Church (Bruce Willis), our resident creep of a CIA agent from the first movie, is back in town and leverages Barney Ross (Stallone) to undertake a top secret mission to retrieve a mysterious black box from a crashed plane. Seems like a walk in the park, right? However, as with all “easy” sounding missions things go haywire. Someone else is after the black box - Jean Vilain, a resident psychopath, intercepts them and ends up killing the youngest of their crew, Billy the Kid (Liam Hemsworth) as an object lesson. It seems that Church was hiding a few things from Barney. It turns out that the black box is a map to a secret stash of plutonium that Vilain plans on excavating and selling to the highest bidder. Filled with rage, Barney and the rest of the Expendables embark on a mission of revenge to get the plutonium and kill Vilain, figuring out the rest as they go. Along the way, they engage copious amounts of Vilain’s minions and pick up some unexpected allies in the form of Booker “the Lone Wolf” (Norris) and Trench (Arnie), as well as the enigmatic Church, to help them stop Vilain’s evil machinations. 

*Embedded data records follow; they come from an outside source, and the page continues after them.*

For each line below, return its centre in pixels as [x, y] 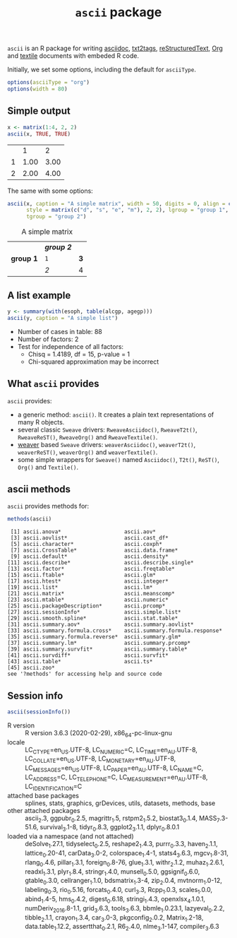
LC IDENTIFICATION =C [54, 787]
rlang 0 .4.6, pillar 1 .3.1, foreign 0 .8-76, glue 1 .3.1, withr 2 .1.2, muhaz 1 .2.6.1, [124, 863]
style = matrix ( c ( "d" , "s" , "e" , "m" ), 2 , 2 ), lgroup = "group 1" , [127, 210]
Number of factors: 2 [48, 339]
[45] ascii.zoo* [31, 668]
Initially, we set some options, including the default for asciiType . [102, 70]
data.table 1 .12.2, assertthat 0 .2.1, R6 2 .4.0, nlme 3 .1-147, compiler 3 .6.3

I enjoyed the first “Expendables” movie; it wasn’t the greatest of action films, but it had its moments. “Expendables 2,” on the other hand, I absolutely LOVED. I ended up watching it 3 times in theaters plus having to review it on my projector. After watching it the first time, I noticed some extra chest hair growing, but now, after so many viewings, my chest looks like Kelsey Grammar's, and I have the insatiable urge to go out and eat a raw 5-pound steak while working out to the “Rocky” theme song. Yes, this movie is a PROPER throwback to the good old days of action movies where men didn’t need stunt doubles to do every single fight scene and had the muscles to ACTUALLY pick up throw a grown man through a window. Basically, a classic action movie filled with guns, knives, explosions, more guns, and about enough steroid use to condemn an entire football team. Back are the towering hulks with big guns, big chests and even bigger one liners. Gone are the shaky cam and “10 million cuts per second” that plagued the first movie, which result in some truly impressive fight scenes. Jasan Statham and an underutilized Scott Adkins go at each other in one of the movie's most impressive martial arts scenes. Jet Li’s character only makes a cameo at the beginning of the movie as a favor to Stallone, but still manages to muster up an impressive fight scene between himself and 3 other minions.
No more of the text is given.